Читаем Безбилетники полностью

– А как же без орденов-то? Вот орден «За верность». Вот медаль «Сорок лет совместной жизни». А вот это самый дорогой орден, – «За молчание».

И дед тихо затянул себе под нос песню. Про весенний сад и то, как кто-то кого-то ждет домой.

Песня кончилась. Егор притих, а дед все обнимал его своей крепкой сухой рукой и улыбался.

Разборки

…Утром вся Зеленка гудела, обсуждая вчерашние ночные события. Оказалось, что обстригли не только их, но и множество другого народу с соседних полян. А ранним вечером, пока они еще гуляли по Коктебелю, толпа пьяных уродов налетела на крайние, ближайшие к поселку палатки и избила их обитателей. Вглубь Зеленки они почему-то не пошли.

Глюк с утра встал, намотал себе на голову полотенце и, превозмогая головную боль, поехал за Кубой в Феодосию. Вернулись они вдвоем после обеда. Куба был совсем плох. Он еле стоял на ногах, – бледный, запухший, с иссиня-черными кругами под глазами. Медицинская сеточка на его голове прижимала ко лбу большую толстую марлю. Кубу мутило.

– Я к менту бежал. Думал, что он хоть тормознет этих сволочей, – отрывисто говорил Куба. – А потом вижу, что он отмороженный какой-то. Рожу отвернул, типа не при делах. Гуляет типа. Я тормознул, а потом дальше рванул, а он, гад, в этот момент меня ногой подцепил. Ну я – башкой о ступеньку. А эти сволочи ему: «Спасибо, братан». Эх, знал бы. У нас в Казани беспредел, конечно, и менты сволочи, но от Крыма я такого не ожидал.
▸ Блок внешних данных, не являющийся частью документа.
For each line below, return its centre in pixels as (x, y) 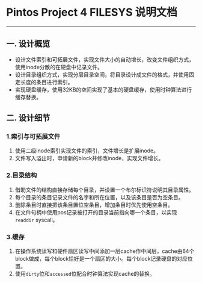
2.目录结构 (22, 175)
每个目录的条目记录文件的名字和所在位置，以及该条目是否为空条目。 (99, 197)
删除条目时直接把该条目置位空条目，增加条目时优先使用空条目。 (94, 205)
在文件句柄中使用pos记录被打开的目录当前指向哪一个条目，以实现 (96, 212)
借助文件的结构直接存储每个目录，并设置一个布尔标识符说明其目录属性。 (104, 190)
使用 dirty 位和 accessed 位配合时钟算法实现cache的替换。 (85, 274)
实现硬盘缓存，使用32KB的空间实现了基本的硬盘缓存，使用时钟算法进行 (103, 89)
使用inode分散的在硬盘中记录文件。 (59, 67)
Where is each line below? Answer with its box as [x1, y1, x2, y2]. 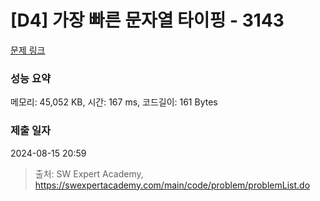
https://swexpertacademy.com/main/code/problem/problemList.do [34, 179, 311, 191]
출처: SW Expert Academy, [34, 167, 144, 180]
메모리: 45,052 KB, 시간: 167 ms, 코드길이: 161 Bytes [10, 96, 218, 108]
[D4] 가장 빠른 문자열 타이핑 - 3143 [10, 9, 285, 32]
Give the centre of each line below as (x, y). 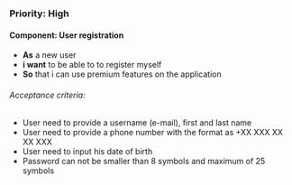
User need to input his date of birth (87, 152)
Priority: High (39, 14)
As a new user (49, 55)
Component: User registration (67, 35)
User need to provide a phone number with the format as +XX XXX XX (153, 133)
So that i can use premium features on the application (122, 74)
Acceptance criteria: (47, 95)
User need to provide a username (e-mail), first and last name (137, 123)
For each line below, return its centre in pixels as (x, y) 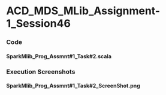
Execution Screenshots (41, 71)
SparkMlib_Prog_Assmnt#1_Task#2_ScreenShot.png (73, 86)
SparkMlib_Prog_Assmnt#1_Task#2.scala (59, 56)
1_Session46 (38, 23)
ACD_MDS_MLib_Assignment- (83, 11)
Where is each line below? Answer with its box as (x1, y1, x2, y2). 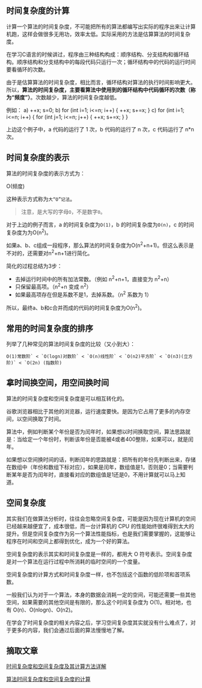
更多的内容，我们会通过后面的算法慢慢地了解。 (11, 626, 127, 634)
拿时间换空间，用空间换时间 (6, 378, 109, 388)
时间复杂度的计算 (6, 5, 70, 16)
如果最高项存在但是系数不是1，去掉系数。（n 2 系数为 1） (14, 290, 152, 298)
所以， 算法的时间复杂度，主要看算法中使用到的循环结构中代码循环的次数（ (6, 86, 191, 93)
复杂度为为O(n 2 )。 (6, 228, 52, 236)
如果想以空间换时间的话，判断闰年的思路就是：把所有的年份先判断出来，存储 (6, 455, 196, 463)
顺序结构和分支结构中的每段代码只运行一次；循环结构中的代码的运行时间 (16, 58, 196, 65)
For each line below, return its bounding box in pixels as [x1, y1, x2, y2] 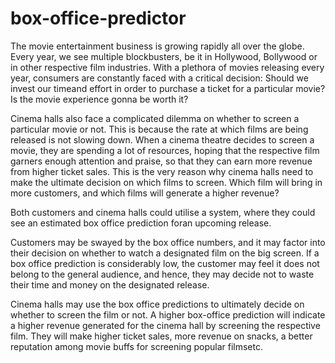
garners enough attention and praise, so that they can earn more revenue [10, 155, 313, 167]
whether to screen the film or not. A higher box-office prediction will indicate [10, 308, 326, 321]
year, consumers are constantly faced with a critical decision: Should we [10, 72, 309, 84]
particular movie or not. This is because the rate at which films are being [10, 123, 309, 135]
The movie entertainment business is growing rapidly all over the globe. [10, 40, 305, 52]
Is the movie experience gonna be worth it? [10, 93, 189, 105]
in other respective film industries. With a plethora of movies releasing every [10, 61, 325, 73]
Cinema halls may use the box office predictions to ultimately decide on [10, 298, 305, 310]
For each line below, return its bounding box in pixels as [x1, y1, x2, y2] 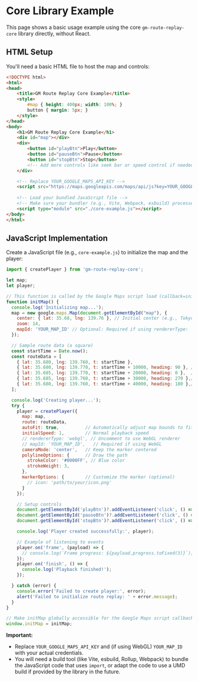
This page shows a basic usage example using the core [6, 24, 141, 31]
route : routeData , [21, 419, 67, 425]
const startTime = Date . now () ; [11, 348, 88, 354]
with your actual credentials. [14, 649, 84, 657]
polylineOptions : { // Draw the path [21, 452, 128, 458]
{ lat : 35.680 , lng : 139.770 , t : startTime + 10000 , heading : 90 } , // [16, 365, 196, 371]
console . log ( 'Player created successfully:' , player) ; [16, 528, 154, 534]
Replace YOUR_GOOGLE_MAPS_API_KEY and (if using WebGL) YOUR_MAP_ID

– Чудак ты, Куба. Это ж менты. Собаки режима, – пожал плечами Том.

– Шов чешется! – Куба снял сеточку, осторожно убрал марлю. Его голова была вся в сизо-красных буграх, будто ей играли в футбол. Через весь его лоб шел длинный, зашитый черными нитками шов в форме буквы «Г».

– Не боись, – хмыкнул Монгол, – до смерти заживет.

– Меня из больницы не выпускали, поэтому через окно пришлось убегать. Еще хорошо, что одежду не забрали.

– Почему? – не понял Том.

– Я за операцию и процедуры не заплатил. Врач, мудила, сказал, что пока друзья не заплатят, он меня не выпустит. Все, кончилась советская халява.

– Куба, у тебя тут волосы клочками. Пошли, на море побреемся. – Глюк озабоченно посмотрел на Тома. – А ты идешь? Вон, тоже за ушами висит.

– Пусть растет, как подстригли.

– Так некрасиво же.

– Некрасиво, но правильно. – Том погладил свою клочковатую прическу.

– Ну, как знаешь.

Взяв бритву и мыло, Куба и Глюк спустились к морю. Там, раздевшись донага, они разложились на большом полузатопленном валуне и долго брили друг друга.

– Лысые в море, – задумчиво глядя с обрыва, сказал Монгол.

– Несуществующий шедевр неизвестного художника, – добавил Том.

Лысые, наконец, выбрались на поляну, и в полном изнеможении залегли у костра. Все в ссадинах, с черными кругами под затекшими кровью белками глаз, они чем-то напоминали панд. Монгол, как самый целый и здоровый, сварил суп. С ежиком своих уже отросших волос он выглядел приличнее всех. Кубе же становилось только хуже. Несмотря на жару, он с головой накрылся одеялом и полулежал под деревом, мелко трясясь от холода.

– Ну чем мы не гопы? – Том разлил по кружкам кипящий чай.

– Не скажи. Гопы бы уже стрелу забивали, чтобы за пацана ответили, – хохотнул Монгол. – А это так, кришнаиты. Теперь, если полезет кто, – нужно орать: Харе Кришна, и подпрыгивать на месте. Зуб даю на отсечение, – как от чумных свалят.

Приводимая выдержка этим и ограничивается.